In this exercise we want you to to compute the MSE for the training data and the test data as function of the complexity of a polynomial, that is the degree of a given polynomial. We want you also to compute the \( R2 \) score as function of the complexity of the model for both training data and test data. You should also run the calculation with and without scaling.

One of the aims is to reproduce Figure 2.11 of Hastie et al. We will also use Ridge and Lasso regression.

Our data is defined by \( x\in [-3,3] \) with a total of for example \( 100 \) data points.

np.random.seed()
n = 100
maxdegree = 14
# Make data set.
x = np.linspace(-3, 3, n).reshape(-1, 1)
y = np.exp(-x**2) + 1.5 * np.exp(-(x-2)**2)+ np.random.normal(0, 0.1, x.shape)

where \( y \) is the function we want to fit with a given polynomial.

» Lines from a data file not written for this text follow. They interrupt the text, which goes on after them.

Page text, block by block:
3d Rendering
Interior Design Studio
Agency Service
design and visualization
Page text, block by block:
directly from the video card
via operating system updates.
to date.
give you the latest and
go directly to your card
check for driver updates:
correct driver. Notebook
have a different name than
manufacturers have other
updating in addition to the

a) Write a first code which sets up a design matrix \( X \) defined by a fifth-order polynomial. Scale your data and split it in training and test data.

Solution.

import matplotlib.pyplot as plt
import numpy as np
from sklearn.linear_model import LinearRegression, Ridge, Lasso
from sklearn.preprocessing import PolynomialFeatures
from sklearn.model_selection import train_test_split
from sklearn.pipeline import make_pipeline


np.random.seed(2018)
n = 50
maxdegree = 5
# Make data set.
x = np.linspace(-3, 3, n).reshape(-1, 1)
y = np.exp(-x**2) + 1.5 * np.exp(-(x-2)**2)+ np.random.normal(0, 0.1, x.shape)
TestError = np.zeros(maxdegree)
TrainError = np.zeros(maxdegree)
polydegree = np.zeros(maxdegree)
x_train, x_test, y_train, y_test = train_test_split(x, y, test_size=0.2)
scaler = StandardScaler()
scaler.fit(X_train)
x_train_scaled = scaler.transform(x_train)
x_test_scaled = scaler.transform(x_test)

for degree in range(maxdegree):
    model = make_pipeline(PolynomialFeatures(degree=degree), LinearRegression(fit_intercept=False))
    clf = model.fit(x_train_scale,y_train)
    y_fit = clf.predict(x_train_scaled)
    y_pred = clf.predict(x_test_scaled) 
    polydegree[degree] = degree
    TestError[degree] = np.mean( np.mean((y_test - y_pred)**2) )
    TrainError[degree] = np.mean( np.mean((y_train - y_fit)**2) )

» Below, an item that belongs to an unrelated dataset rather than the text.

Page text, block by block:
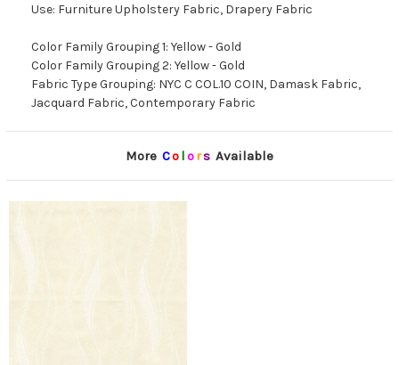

plt.plot(polydegree, TestError, label='Test Error')
plt.plot(polydegree, TrainError, label='Train Error')
plt.legend()
plt.show()

b) Perform an ordinary least squares and compute the means squared error and the \( R2 \) factor for the training data and the test data, with and without scaling.

Solution.

This requires a simple extension to the above code where you simply add a statement calling the \( R2 \) function included in the same code.

c) Add now a model which allows you to make polynomials up to degree \( 15 \). Perform a standard OLS fitting of the training data and compute the MSE and \( R2 \) for the training and test data and plot both test and training data MSE and \( R2 \) as functions of the polynomial degree. Compare what you see with Figure 2.11 of Hastie et al. Comment your results. For which polynomial degree do you find an optimal MSE (smallest value)?

Solution.

Here you simply need to change the degree of the polynomial in the above code to \( n=15 \).

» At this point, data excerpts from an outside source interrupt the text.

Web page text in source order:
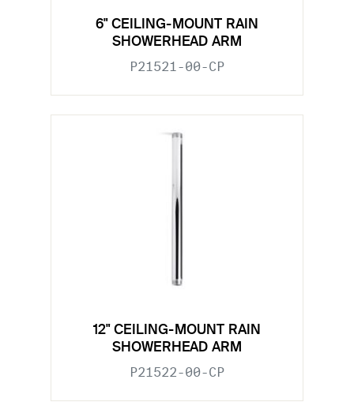
6" CEILING-MOUNT RAIN
SHOWERHEAD ARM
P21521-00-CP
12" CEILING-MOUNT RAIN
SHOWERHEAD ARM
P21522-00-CP
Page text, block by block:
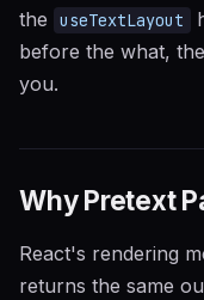
the
useTextLayout
before the what,
you.
Why Pretext
React's rendering
returns the same

d) Repeat part (2c) but now using Ridge regressions with various hyperparameters \( \lambda \). Make the same plots for the optimal \( \lambda \) value for each polynomial degree. Compare these results with those from the standard OLS approach.

Solution.

Here you need to add for example the same loop over the parameters \( \lambda \) as you did in the first exercise, that is add

nlambdas = 100
MSEPredictRidge = np.zeros(nlambdas)
lambdas = np.logspace(-4, 0, nlambdas)
for i in range(nlambdas):
    lmb = lambdas[i]
    # add ridge
    clf_ridge = skl.Ridge(alpha=lmb).fit(X_train_scaled, y_train)

The plotting functionality of the first exercise can be reused here as well.